In [1]:
import json
import numpy as np
from collections import OrderedDict

## FIGER dataset explore

In [2]:
data_dir = "/data1/lzh/data/ernie_data/FIGER"
train_file = os.path.join(data_dir, "train.json")
dev_file = os.path.join(data_dir, "dev.json")
test_file = os.path.join(data_dir, "test.json")

In [3]:
def split_stat(file_name):
    print(f"dataset file: {file_name}")
    with open(file_name, "r") as file:
        data = json.load(file)
    
    #sentences
    print(f"#sentences: {len(data)}")

    #labels (entity types)
    labels = set()
    for example in data:
        labels.update(example["labels"])
    print(f"#labels (entity types): {len(labels)}")

    # check if all parent classes are in labels
    no_parent_examples = 0
    for example in data:
        labels = example["labels"]
        for label in labels:
            level = label[1:].split("/")
            if len(level) > 1 and "/" + level[0] not in labels:
                no_parent_examples += 1
                break
    print(f"#examples that not all parent classes are in labels: {no_parent_examples}")

In [4]:
split_stat(train_file)

dataset file: /data1/lzh/data/ernie_data/FIGER/train.json
#sentences: 2000000
#labels (entity types): 113
#examples that not all parent classes are in labels: 0


In [3]:
with open(train_file, "r") as file:
    train_data = json.load(file)
with open(test_file, "r") as file:
    test_data = json.load(file)

# sentence length distribution
sent_lens = np.array([len(example["sent"]) for example in train_data])
for i in range(90, 101):
    print(i, np.percentile(sent_lens, i))

90 238.0
91 241.0
92 245.0
93 249.0
94 253.0
95 257.0
96 262.0
97 268.0
98 276.0
99 287.0
100 951.0


In [6]:
# entity overlap between train set and test set
train_entities = set(example["sent"][example["start"] : example["end"]] for example in train_data)
test_entities = set(example["sent"][example["start"] : example["end"]] for example in test_data)

print(f"#train_entities: {len(train_entities)}")
print(f"#test_entities: {len(test_entities)}")
print(f"#overlap entities: {len(train_entities & test_entities)}")

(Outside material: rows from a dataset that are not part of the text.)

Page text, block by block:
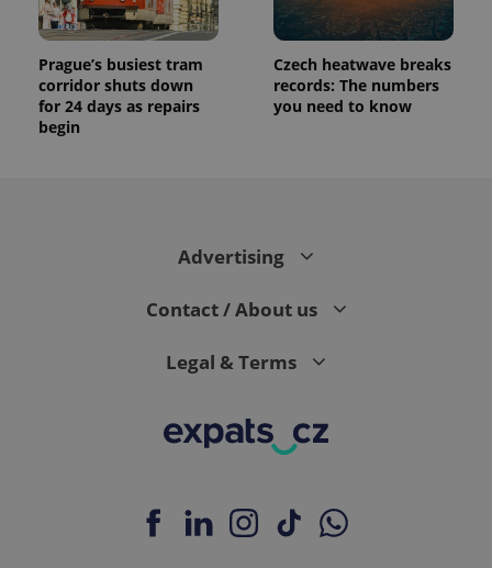
Prague’s busiest tram
corridor shuts down
for 24 days as repairs
begin
Czech heatwave breaks
records: The numbers
you need to know
Advertising
Contact / About us
Legal & Terms

n_fine_grained = sum(1 if len(example["labels"]) > 1 else 0 for example in train_data)
print(f"ratio of examples with > 1 types in train data: {n_fine_grained / len(train_data)}")
n_fine_grained = sum(1 if len(example["labels"]) > 1 else 0 for example in test_data)
print(f"ratio of examples with > 1 types in test data: {n_fine_grained / len(test_data)}")

#train_entities: 592396
#test_entities: 331
#overlap entities: 137
ratio of examples with > 1 types in train data: 0.7572125
ratio of examples with > 1 types in test data: 0.325044404973357


In [7]:
split_stat(dev_file)

dataset file: /data1/lzh/data/ernie_data/FIGER/dev.json
#sentences: 10000
#labels (entity types): 113
#examples that not all parent classes are in labels: 0


In [8]:
split_stat(test_file)

dataset file: /data1/lzh/data/ernie_data/FIGER/test.json
#sentences: 563
#labels (entity types): 41
#examples that not all parent classes are in labels: 50


## Convert BIO NER data to FET data

In [9]:
traval_ner_dir = "/data1/lzh/exp/pretrain/tourism-transformers/utils/tner"
train_file = os.path.join(traval_ner_dir, "bio.txtl.train")
dev_file = os.path.join(traval_ner_dir, "bio.txtl.dev")
test_file = os.path.join(traval_ner_dir, "bio.txtl.test")

In [10]:
data = ""
for file_name in [train_file, dev_file, test_file]:
    with open(file_name, "r") as file:
        data += "\n\n" + file.read()

examples = data.strip().split("\n\n")
typing_examples = []
for example in examples:
    chars_with_bio = example.split("\n")
    sentence, spans = [], []
    label, start, end = None, -1, -1
    for idx, entry in enumerate(chars_with_bio):
        char, bio = entry.split(" ")
        sentence.append(char)

        assert bio[0] in "BIO"
        if bio[0] == "B":
            label = bio[2:]
            start, end = idx, idx
        elif bio[0] == "I":
            end = idx
        elif start != -1 and end != -1:
            spans.append([label, start, end + 1])
            start, end = -1, -1

    for label, start, end in spans:
        assert all("B" in chars_with_bio[idx] or "I" in chars_with_bio[idx] for idx in range(start, end))
        typing_examples.append(OrderedDict([
            ("sent", "".join(sentence)),
            ("labels", [label]),
            ("start", start),
            ("end", end)
        ]))

# dataset statistics
print(f"#typing examples: {len(typing_examples)}")
entities, labels = set(), set()
for example in typing_examples:
    start, end = example["start"], example["end"]
    entities.add(example["sent"][start:end])
    labels.update(example["labels"])
print(f"#entities: {len(entities)}")
print(f"#labels: {len(labels)} {labels}")

# save to dir
target_path = "/data1/lzh/data/tourism-FET/test.json"
with open(target_path, "w") as writer:
    json.dump(typing_examples, writer, ensure_ascii=False, indent=4)


#typing examples: 4693
#entities: 2488
#labels: 6 {'建筑', '人物', '文物', '门店', '组织机构', '景点'}